Ordinary Least Squares is dead to me

November 28th, 2013 12 comments

Most books that discuss regression modeling start out and often finish with Ordinary Least Squares (OLS) as the technique to use; Generalized Linear ModelLeast Squares (GLMS) sometimes get a mention near the back. This is all well and good if the readers’ data has the characteristics required for OLS to be an applicable technique. A lot of data in the social sciences has these characteristics, or so I’m told; lots of statistics books are written for social science students, as a visit to a bookshop will confirm.

Software engineering datasets often range over several orders of magnitude or involve low value count data, not the kind of data that is ideally suited for analysis using OLS. For this kind of data GLMS is probably the correct technique to use (the difference in the curves fitted by both techniques is often small enough to be ignored for many practical problems, but the confidence bounds and p-values often differ in important ways).

The target audience for my book, Empirical Software Engineering with R, are working software developers who have better things to do that learn lots of statistics. However, there is no getting away from the fact that I am going to have to make extensive use of GLMS, which means having to teach readers about the differences between OLS and GLMS and under what circumstances OLS is applicable. What a pain.

Then I had a brainwave, or a moment of madness (time will tell). Why bother covering OLS? Why not tell readers to always use GLMS, or rather use the R function that implements it, glm. The default glm behavior is equivalent to lm (the R function that implements OLS); the calculation is not being done by hand but by a computer (i.e., who cares if it is more complicated).

Perhaps there is an easy way to explain this to software developers: glm is the generic template that can handle everything and lm is a specialized template that is tuned to handle certain kinds of data (the exact technical term will need tweaking for different languages).
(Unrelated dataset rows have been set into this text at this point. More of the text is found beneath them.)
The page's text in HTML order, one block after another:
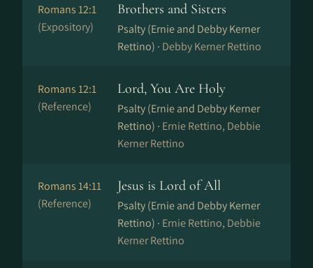
Romans 12:1
(Expository)
Brothers and Sisters
Psalty (Ernie and Debby Kerner
Rettino) · Debby Kerner Rettino
Romans 12:1
(Reference)
Lord, You Are Holy
Psalty (Ernie and Debby Kerner
Rettino) · Ernie Rettino, Debbie
Kerner Rettino
Romans 14:11
(Reference)
Jesus is Lord of All
Psalty (Ernie and Debby Kerner
Rettino) · Ernie Rettino, Debbie
Kerner Rettino
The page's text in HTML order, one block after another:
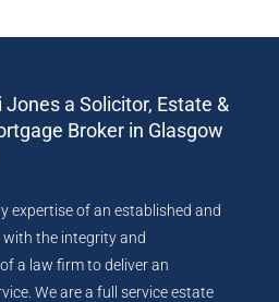
a Solicitor, Estate &
Broker in Glasgow
expertise of an established and
the integrity and
a law firm to deliver an
We are a full service estate
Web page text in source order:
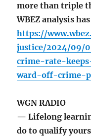
more than triple
WBEZ analysis
https://
justice/2024/09/
crime-rate-
ward-off-crime-
WGN RADIO
— Lifelong
do to qualify
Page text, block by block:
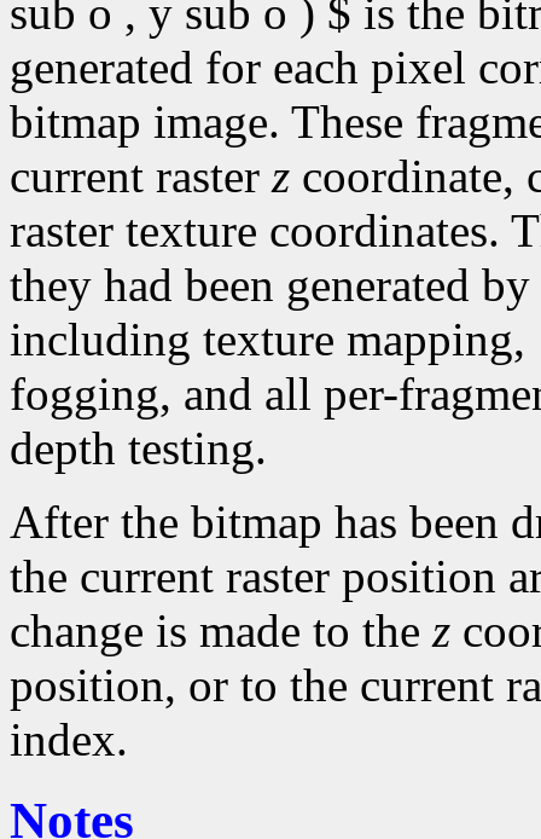
sub o , y sub o ) $ is the
generated for each pixel
bitmap image. These
current raster z coordinate,
raster texture coordinates.
they had been generated
including texture mapping,
fogging, and all per-
depth testing.
After the bitmap has been
the current raster position
change is made to the z
position, or to the current
index.
Notes
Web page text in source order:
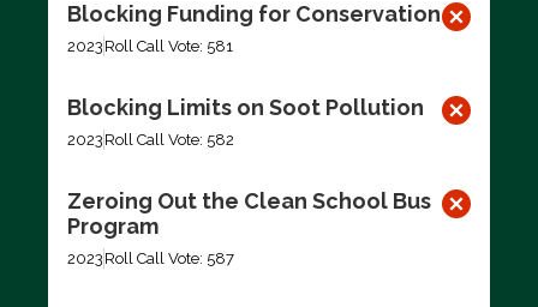
Blocking Funding for Conservation
2023 Roll Call Vote: 581
Blocking Limits on Soot Pollution
2023 Roll Call Vote: 582
Zeroing Out the Clean School Bus
Program
2023 Roll Call Vote: 587
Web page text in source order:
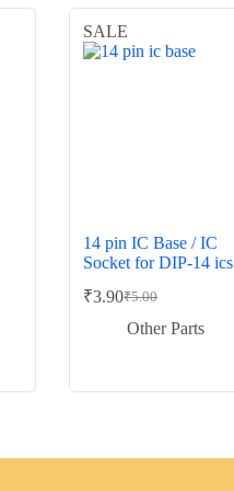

There is one user interface issue, models built using glm do not come with an easy to understand goodness of fit number (lm has the R-squared value). AIC is good for comparing models but as a single (unbounded) number it is not that helpful for the uninitiated. Will the demand for R-squared be such that I will be forced for tell readers about lm? We will see.

How do I explain the fact that so many statistics books concentrate on OLS and often don’t mention GLMS? Hey, they are for social scientists, software engineering data requires more sophisticated techniques. I will have to be careful with this answer as it plays on software engineers’ somewhat jaded views of social scientists (some of whom have made very major contribution to CRAN).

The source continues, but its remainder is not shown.